> [GOAL OF THE EXERCISE]: In the data below, the answer is the run of lines from the line containing "Keepsakes for Your Beloved Pet" through the line containing "and Finding Peace", both included; print it exactly and nothing else.

════

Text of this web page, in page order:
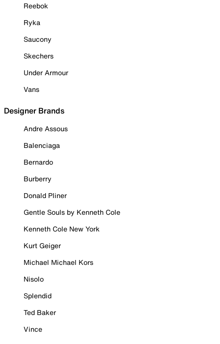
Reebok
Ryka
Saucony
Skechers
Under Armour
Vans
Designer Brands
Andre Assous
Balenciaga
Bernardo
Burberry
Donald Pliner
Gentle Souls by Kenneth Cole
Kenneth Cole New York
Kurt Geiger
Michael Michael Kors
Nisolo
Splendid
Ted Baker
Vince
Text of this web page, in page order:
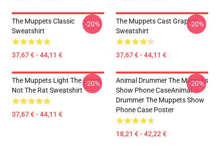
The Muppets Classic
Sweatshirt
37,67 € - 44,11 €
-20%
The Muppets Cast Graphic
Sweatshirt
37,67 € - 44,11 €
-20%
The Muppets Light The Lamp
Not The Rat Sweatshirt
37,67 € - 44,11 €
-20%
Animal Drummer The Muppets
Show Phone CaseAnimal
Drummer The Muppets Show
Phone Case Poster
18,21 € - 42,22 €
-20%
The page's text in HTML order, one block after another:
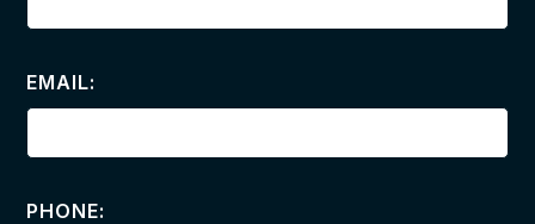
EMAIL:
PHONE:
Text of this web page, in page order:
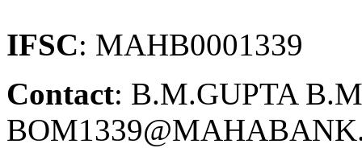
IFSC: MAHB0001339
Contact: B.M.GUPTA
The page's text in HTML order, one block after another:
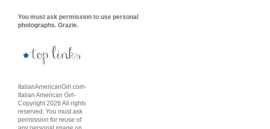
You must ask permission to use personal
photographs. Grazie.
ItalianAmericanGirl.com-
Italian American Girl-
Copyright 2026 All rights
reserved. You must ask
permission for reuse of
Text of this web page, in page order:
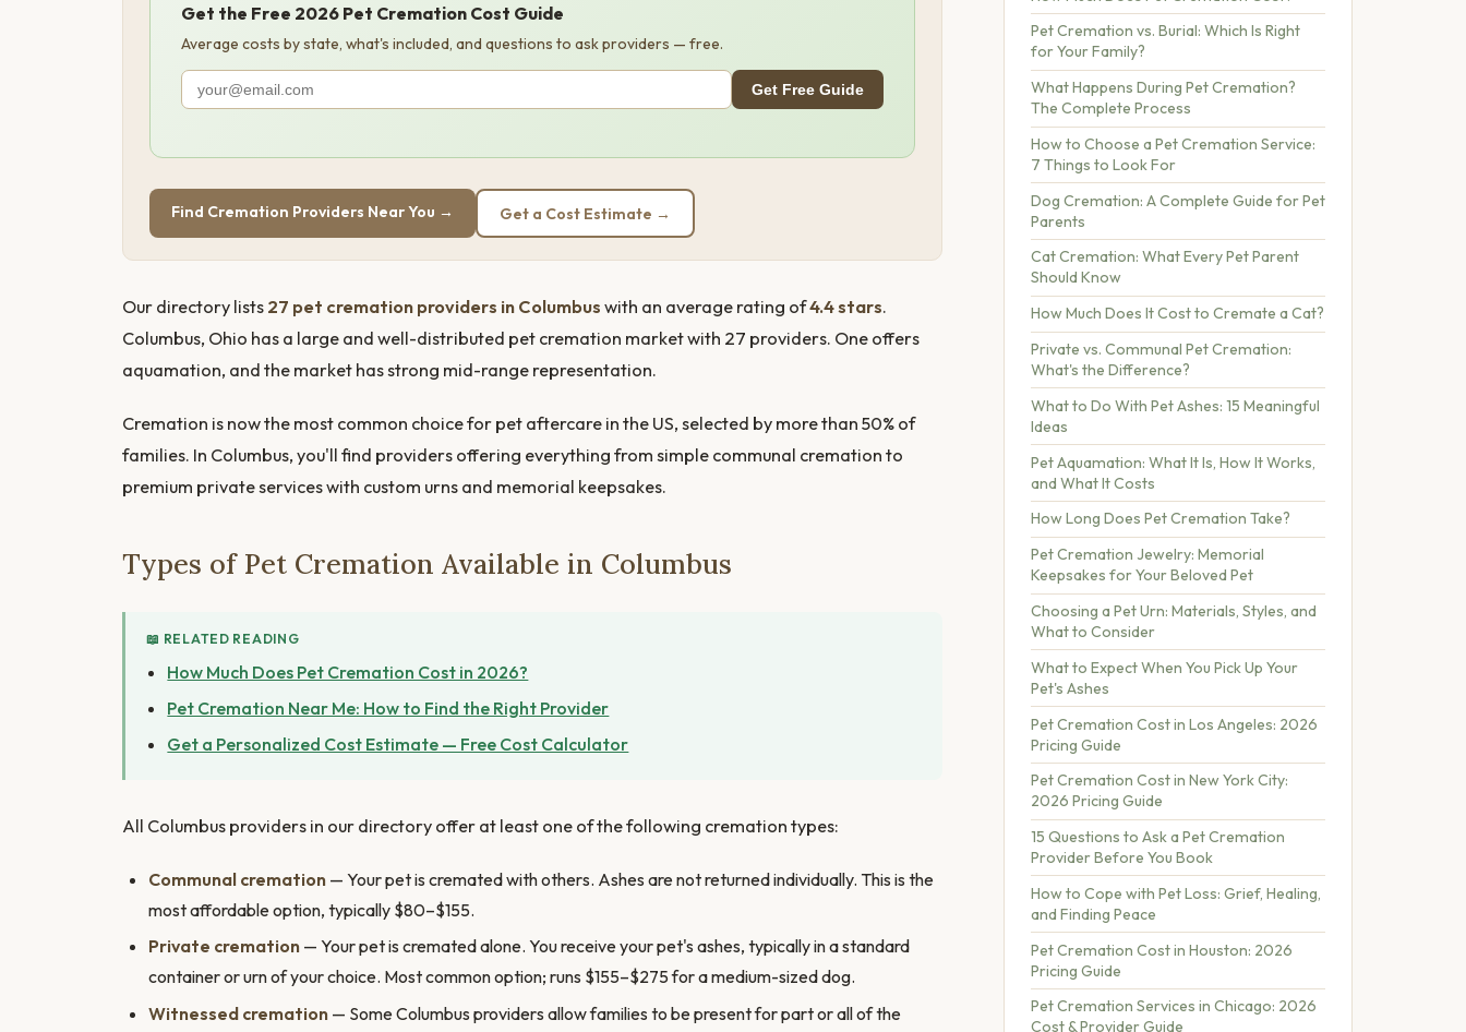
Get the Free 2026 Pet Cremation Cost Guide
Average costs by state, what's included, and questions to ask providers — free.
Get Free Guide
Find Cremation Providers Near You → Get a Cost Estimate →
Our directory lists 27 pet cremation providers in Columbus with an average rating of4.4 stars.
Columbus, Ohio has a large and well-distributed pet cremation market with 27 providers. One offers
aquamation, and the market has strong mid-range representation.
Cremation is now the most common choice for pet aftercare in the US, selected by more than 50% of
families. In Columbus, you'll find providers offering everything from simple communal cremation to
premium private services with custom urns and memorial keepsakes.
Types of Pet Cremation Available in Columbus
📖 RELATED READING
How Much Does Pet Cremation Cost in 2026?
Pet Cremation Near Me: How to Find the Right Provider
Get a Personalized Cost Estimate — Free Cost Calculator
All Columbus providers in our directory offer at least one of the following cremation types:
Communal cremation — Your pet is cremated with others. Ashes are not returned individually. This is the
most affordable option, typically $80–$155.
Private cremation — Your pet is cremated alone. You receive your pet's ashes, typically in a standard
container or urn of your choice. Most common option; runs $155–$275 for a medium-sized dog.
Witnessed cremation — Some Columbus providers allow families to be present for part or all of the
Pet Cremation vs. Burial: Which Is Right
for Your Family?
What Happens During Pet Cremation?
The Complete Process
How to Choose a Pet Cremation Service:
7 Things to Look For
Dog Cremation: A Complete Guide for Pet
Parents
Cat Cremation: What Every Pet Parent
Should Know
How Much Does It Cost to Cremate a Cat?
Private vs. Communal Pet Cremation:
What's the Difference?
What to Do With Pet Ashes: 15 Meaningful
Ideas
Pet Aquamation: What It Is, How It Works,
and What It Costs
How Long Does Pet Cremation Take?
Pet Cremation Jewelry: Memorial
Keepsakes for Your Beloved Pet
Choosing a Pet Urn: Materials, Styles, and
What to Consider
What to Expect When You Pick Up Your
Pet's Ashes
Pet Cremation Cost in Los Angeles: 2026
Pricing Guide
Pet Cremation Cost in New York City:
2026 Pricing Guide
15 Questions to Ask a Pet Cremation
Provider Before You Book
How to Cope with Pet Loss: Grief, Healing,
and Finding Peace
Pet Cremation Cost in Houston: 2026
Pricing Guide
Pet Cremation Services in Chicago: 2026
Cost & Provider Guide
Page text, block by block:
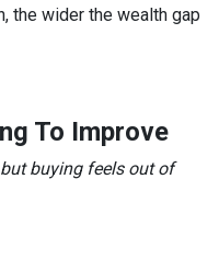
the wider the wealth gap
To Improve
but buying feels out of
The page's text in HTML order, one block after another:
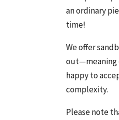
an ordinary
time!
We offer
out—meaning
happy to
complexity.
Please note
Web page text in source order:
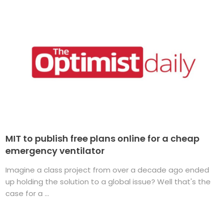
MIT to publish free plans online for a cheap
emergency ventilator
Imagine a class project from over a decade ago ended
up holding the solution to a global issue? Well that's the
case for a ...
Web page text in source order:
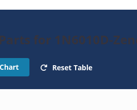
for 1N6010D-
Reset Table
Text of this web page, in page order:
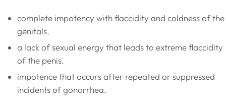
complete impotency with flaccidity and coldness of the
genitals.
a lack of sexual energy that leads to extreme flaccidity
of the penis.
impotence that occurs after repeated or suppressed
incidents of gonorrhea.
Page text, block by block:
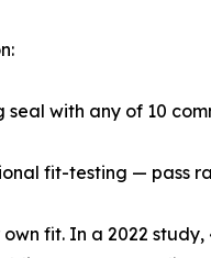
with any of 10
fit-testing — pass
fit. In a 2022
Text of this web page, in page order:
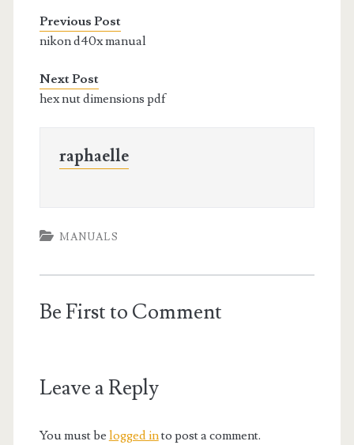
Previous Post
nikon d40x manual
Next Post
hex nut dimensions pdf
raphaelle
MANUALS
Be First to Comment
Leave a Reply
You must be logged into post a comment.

════

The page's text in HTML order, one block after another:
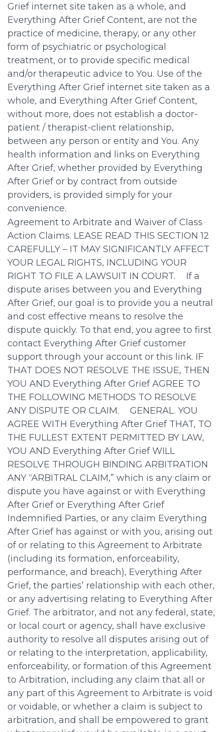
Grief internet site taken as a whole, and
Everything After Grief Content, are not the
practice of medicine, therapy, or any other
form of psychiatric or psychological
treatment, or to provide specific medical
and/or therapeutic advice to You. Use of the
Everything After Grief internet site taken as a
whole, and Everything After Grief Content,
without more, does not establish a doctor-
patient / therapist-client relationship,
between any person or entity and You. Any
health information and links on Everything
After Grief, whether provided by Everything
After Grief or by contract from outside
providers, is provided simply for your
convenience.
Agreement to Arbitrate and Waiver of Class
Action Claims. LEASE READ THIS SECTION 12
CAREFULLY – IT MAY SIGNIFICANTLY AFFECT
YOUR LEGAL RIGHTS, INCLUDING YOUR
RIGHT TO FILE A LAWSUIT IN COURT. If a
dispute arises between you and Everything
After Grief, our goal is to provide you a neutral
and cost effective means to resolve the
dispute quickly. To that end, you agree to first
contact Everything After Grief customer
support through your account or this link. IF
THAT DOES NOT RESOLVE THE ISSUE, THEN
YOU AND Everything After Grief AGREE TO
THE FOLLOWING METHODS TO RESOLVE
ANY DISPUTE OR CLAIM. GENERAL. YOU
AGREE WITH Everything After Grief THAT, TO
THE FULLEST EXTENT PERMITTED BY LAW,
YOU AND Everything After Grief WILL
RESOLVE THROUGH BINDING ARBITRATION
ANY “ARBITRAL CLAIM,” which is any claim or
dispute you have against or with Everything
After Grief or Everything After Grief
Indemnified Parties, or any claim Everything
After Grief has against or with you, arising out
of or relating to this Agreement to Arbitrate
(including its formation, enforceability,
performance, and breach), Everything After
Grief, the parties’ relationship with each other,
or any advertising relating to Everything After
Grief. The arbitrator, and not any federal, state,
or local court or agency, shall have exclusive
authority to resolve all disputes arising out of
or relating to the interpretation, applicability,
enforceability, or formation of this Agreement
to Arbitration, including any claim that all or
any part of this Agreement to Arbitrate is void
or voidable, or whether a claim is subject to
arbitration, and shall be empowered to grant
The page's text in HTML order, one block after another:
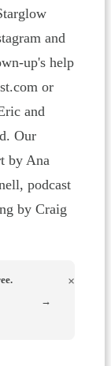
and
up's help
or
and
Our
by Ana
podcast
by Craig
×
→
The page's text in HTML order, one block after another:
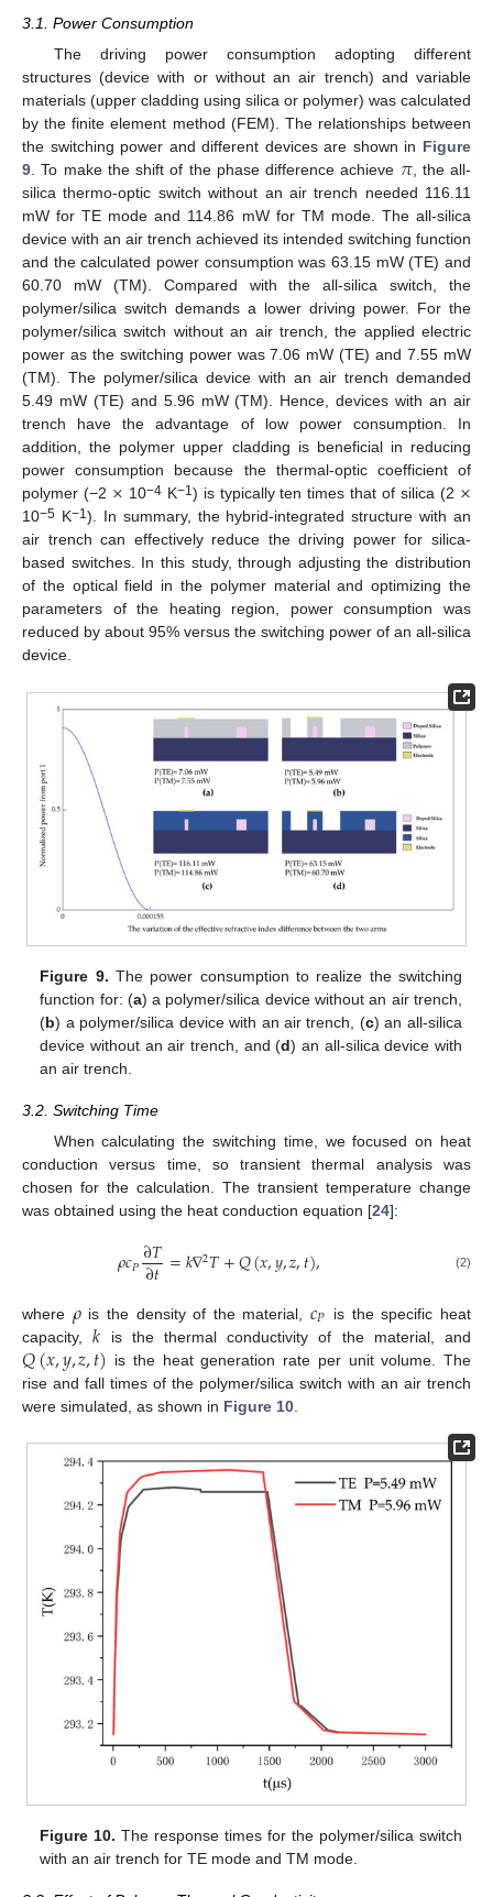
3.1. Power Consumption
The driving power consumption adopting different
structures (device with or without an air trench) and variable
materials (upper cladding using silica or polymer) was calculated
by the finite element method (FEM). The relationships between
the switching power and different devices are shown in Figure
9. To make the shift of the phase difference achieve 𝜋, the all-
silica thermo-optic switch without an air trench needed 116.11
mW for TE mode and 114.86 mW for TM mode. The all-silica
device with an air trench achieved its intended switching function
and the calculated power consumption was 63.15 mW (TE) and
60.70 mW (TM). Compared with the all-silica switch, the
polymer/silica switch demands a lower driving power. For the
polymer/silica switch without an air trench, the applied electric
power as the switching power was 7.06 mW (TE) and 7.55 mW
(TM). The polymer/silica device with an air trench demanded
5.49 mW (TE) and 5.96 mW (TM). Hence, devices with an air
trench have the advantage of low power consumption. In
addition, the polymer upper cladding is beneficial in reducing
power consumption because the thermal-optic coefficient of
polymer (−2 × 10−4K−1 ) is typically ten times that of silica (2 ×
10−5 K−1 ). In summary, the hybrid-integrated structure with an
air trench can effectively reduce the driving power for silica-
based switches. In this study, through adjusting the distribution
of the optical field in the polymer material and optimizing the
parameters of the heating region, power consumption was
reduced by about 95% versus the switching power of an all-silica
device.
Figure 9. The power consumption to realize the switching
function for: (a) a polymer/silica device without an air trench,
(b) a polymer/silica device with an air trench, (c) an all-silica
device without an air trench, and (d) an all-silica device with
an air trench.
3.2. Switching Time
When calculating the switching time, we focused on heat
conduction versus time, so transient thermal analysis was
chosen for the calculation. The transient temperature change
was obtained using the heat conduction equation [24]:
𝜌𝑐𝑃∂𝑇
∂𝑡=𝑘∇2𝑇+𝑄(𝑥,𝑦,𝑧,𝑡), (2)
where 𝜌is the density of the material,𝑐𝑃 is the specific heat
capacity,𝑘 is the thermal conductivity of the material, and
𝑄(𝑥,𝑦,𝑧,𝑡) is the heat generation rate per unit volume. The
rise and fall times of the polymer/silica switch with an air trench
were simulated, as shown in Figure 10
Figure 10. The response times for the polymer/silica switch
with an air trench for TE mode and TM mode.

════

> [RESPONSE]:
Keepsakes for Your Beloved Pet
Choosing a Pet Urn: Materials, Styles, and
What to Consider
What to Expect When You Pick Up Your
Pet's Ashes
Pet Cremation Cost in Los Angeles: 2026
Pricing Guide
Pet Cremation Cost in New York City:
2026 Pricing Guide
15 Questions to Ask a Pet Cremation
Provider Before You Book
How to Cope with Pet Loss: Grief, Healing,
and Finding Peace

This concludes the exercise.